[TO DO] Locate the line with "In the navigation" in the material. Copy that line and each one after it, through the last, exactly and with nothing else.

[EXERCISE INPUT]
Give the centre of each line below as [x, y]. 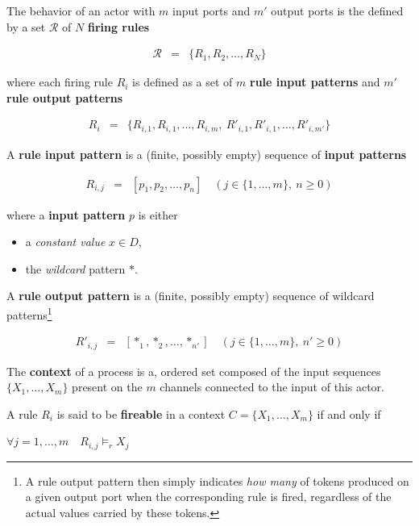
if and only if [349, 413]
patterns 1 [29, 313]
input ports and [212, 10]
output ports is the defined [337, 10]
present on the [107, 387]
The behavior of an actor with [81, 10]
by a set [26, 26]
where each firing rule [60, 82]
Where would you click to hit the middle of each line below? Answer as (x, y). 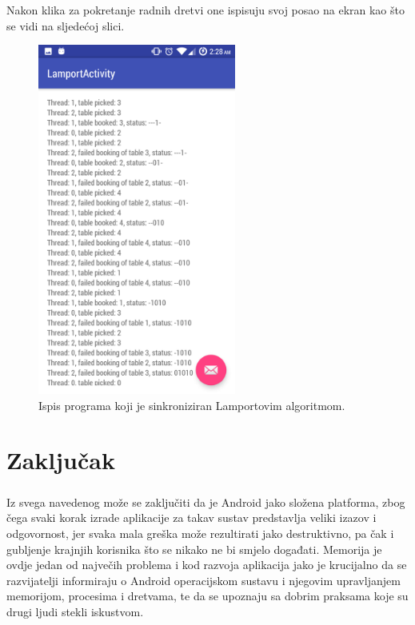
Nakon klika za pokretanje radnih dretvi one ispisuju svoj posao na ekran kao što (206, 10)
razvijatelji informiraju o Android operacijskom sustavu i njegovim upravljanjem (204, 580)
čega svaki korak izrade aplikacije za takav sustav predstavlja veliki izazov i (192, 518)
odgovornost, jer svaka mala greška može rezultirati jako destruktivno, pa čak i (200, 533)
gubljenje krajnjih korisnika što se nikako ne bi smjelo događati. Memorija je (194, 549)
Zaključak (61, 460)
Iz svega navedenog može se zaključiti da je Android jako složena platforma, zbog (206, 502)
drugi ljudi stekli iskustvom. (75, 611)
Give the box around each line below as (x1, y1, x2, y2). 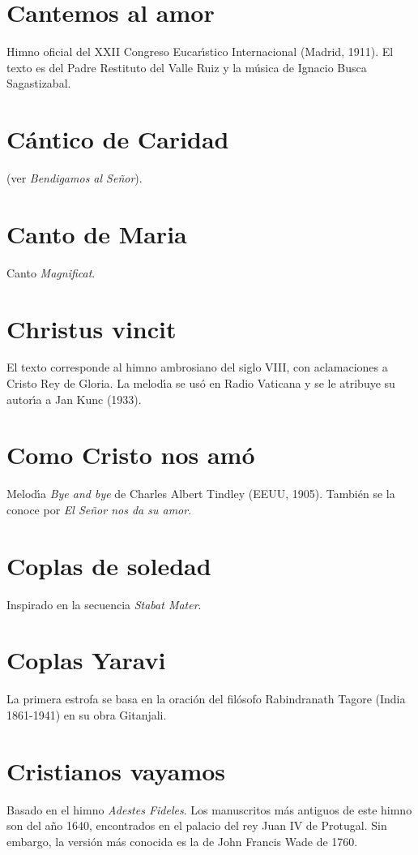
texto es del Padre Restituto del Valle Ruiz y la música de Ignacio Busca (6, 58, 367, 75)
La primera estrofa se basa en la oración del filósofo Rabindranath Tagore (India (6, 690, 406, 707)
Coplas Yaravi (6, 643, 166, 677)
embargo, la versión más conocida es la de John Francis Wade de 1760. (6, 832, 358, 849)
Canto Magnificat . (6, 264, 96, 281)
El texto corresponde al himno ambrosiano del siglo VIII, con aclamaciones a (6, 359, 388, 376)
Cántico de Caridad (6, 122, 229, 156)
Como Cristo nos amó (6, 438, 255, 471)
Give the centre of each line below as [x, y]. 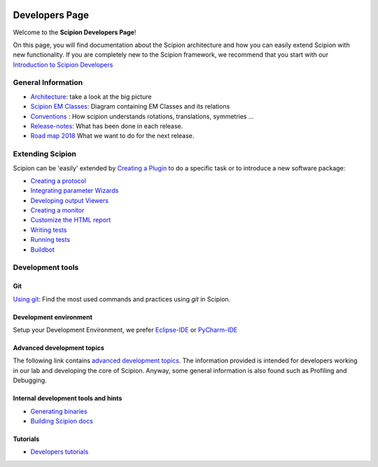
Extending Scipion [45, 154]
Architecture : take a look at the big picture [91, 96]
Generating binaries [59, 411]
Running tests [50, 240]
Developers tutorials [59, 452]
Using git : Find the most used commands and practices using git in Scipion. [122, 299]
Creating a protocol [58, 181]
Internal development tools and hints [68, 398]
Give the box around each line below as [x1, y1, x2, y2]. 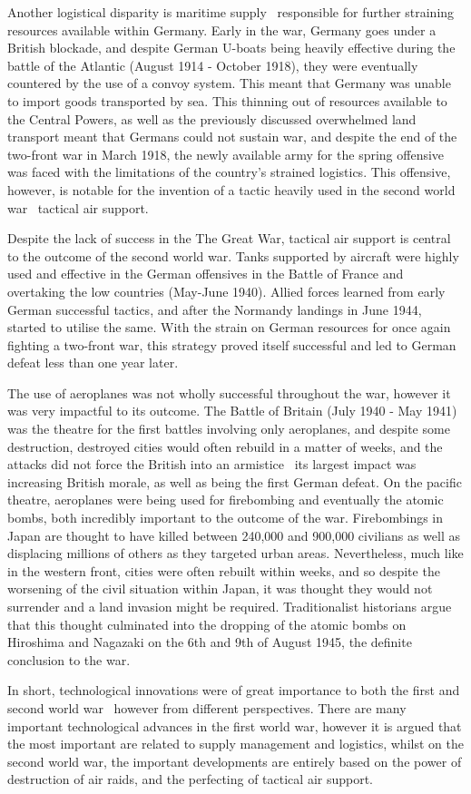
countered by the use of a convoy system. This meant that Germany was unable [7, 74, 451, 93]
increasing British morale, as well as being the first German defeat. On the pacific [7, 472, 462, 491]
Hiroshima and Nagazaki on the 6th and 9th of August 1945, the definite [7, 632, 412, 652]
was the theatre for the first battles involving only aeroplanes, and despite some [7, 419, 450, 438]
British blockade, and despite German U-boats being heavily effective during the [7, 38, 456, 57]
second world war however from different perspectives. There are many [7, 698, 407, 717]
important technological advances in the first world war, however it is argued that [7, 716, 462, 735]
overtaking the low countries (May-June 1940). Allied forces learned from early [7, 281, 446, 300]
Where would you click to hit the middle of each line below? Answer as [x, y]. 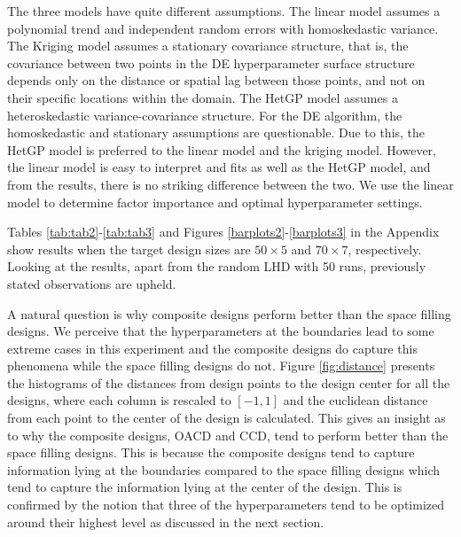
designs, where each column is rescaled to [119, 400]
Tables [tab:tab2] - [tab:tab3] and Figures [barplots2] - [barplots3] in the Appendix [223, 232]
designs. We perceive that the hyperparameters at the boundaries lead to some [221, 331]
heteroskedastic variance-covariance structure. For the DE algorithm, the [205, 115]
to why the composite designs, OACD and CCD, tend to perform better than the [228, 435]
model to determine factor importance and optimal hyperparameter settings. [215, 202]
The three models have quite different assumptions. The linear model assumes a [224, 11]
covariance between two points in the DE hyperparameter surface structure [211, 62]
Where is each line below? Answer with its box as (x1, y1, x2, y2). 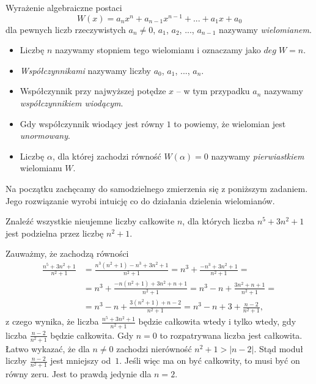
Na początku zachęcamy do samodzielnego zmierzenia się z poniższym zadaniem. (6, 182, 308, 195)
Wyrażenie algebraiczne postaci (6, 1, 122, 13)
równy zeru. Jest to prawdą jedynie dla (6, 367, 152, 380)
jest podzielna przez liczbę (6, 226, 104, 239)
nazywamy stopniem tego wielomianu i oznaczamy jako (55, 43, 261, 56)
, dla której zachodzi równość (52, 149, 161, 162)
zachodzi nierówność (116, 342, 192, 355)
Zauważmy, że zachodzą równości (6, 247, 129, 260)
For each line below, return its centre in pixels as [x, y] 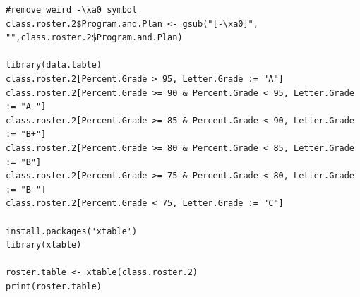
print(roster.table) [54, 286]
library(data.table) [54, 65]
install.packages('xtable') [72, 231]
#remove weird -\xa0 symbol [72, 10]
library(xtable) [44, 245]
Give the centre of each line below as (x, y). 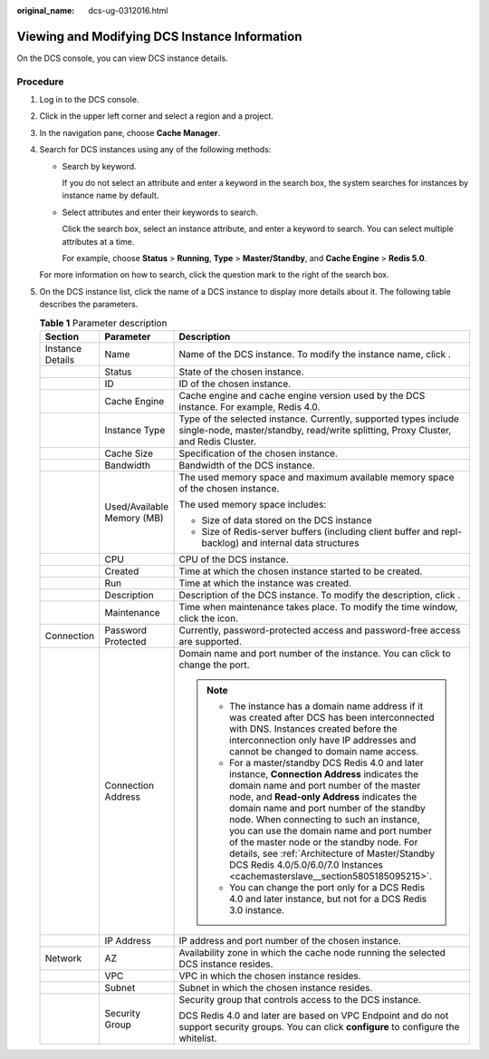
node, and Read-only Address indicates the (323, 796)
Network (63, 958)
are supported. (210, 641)
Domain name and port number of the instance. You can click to (315, 653)
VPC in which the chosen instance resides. (270, 976)
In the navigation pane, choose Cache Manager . (130, 132)
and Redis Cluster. (218, 442)
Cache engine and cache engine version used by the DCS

[REPLY TO THE TASK]
In the navigation pane, choose Cache Manager . (130, 132)
and Redis Cluster. (218, 442)
Cache engine and cache engine version used by the DCS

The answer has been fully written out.